可见，从理论上来说车辆反复作用引起的永久变形，可能会导致排水性沥青混合料出现横向和竖向空隙的下降，使其逐步丧失排水功能。为此，须准确把握排水性沥青混合料永久变形后，其竖向和横向空隙的变化规律。It can be seen that, theoretically, the permanent deformation caused by the repeated action of the vehicle may lead to the decrease of the lateral and vertical voids of the drainage asphalt mixture, making it gradually lose its drainage function. For this reason, it is necessary to accurately grasp the change law of the vertical and transverse voids after the permanent deformation of the drainage asphalt mixture.

2）竖向排水空隙的变化规律2) Variation law of vertical drainage gap

上海市于2002年～2009年先后建成通车了浦东北路、高科东路和中环线浦东段高架，上述三条道路的某些路段均采用了排水性沥青路面，建成时竖向渗水系数均大于900ml/15s。在排水路面建成通车后一年之后，对上述路段进行现场竖向渗水系数的测试，发现渗水系数出现了较大幅度的下降，个别路段的渗水系数甚至为零。2009年10月，工程技术人员采用排水性沥青路面机能恢复车（GYPJH2000）对上述路段进行了清洗作业，经多次清洗后发现路表的竖向渗水系数有较大程度的提高，基本可以满足900ml/15s的技术要求。From 2002 to 2009, Shanghai opened to traffic North Pudong Road, Gaoke East Road and the elevated section of the Pudong section of the Central Ring Road. Some sections of the above three roads have adopted drainage asphalt pavement, and the vertical water seepage coefficient was greater than 900ml when they were completed. /15s. One year after the drainage pavement was completed and opened to traffic, the on-site vertical water seepage coefficient test was carried out on the above-mentioned road sections, and it was found that the water seepage coefficient had dropped significantly, and the water seepage coefficient of some road sections was even zero. In October 2009, engineers and technicians used a drainage asphalt pavement function recovery vehicle (GYPJH2000) to clean the above-mentioned road section. After repeated cleaning, it was found that the vertical water seepage coefficient of the road surface has been greatly improved, which can basically meet the The technical requirement of 900ml/15s.

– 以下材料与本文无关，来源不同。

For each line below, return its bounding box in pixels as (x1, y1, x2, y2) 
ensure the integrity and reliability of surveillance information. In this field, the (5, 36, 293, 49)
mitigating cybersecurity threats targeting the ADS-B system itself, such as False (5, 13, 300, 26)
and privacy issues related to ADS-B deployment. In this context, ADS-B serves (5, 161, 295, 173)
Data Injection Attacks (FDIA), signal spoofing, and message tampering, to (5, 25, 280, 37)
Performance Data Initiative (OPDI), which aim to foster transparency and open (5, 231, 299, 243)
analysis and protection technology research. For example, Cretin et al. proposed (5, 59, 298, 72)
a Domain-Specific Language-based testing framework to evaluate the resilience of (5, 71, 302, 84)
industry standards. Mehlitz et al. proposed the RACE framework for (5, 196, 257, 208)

在国外，对于竖向渗水系数一般也是认为可以恢复的，比如在排水沥青路面应用广泛的日本，开发了许多设备用于清洗排水路面的空隙，认为通过清洗作业可以较好的提升竖向渗水的能力。在丹麦，针对竖向空隙堵塞也作了大量研究，设备的开发和应用也十分活跃。In foreign countries, the vertical water seepage coefficient is generally considered to be recoverable. For example, in Japan, where drainage asphalt pavement is widely used, a lot of equipment has been developed to clean the gaps in the drainage pavement. It is believed that the vertical water seepage can be better improved through cleaning operations. ability. In Denmark, a lot of research has also been done on vertical void blocking, and the development and application of equipment is also very active.

由此可见，竖向渗水系数的降低主要由空隙堵塞造成，通过清洗空隙可以恢复竖向排水通道。也就是说，车辆的反复作用没有对竖向排水通道造成十分显著的影响，车辆荷载作用对排水性沥青路面中竖向空隙的衰减不明显。It can be seen that the reduction of the vertical water seepage coefficient is mainly caused by the clogging of the voids, and the vertical drainage channel can be restored by cleaning the voids. That is to say, the repeated action of the vehicle did not have a very significant impact on the vertical drainage channels, and the attenuation of the vertical voids in the drainage asphalt pavement by the vehicle load was not obvious.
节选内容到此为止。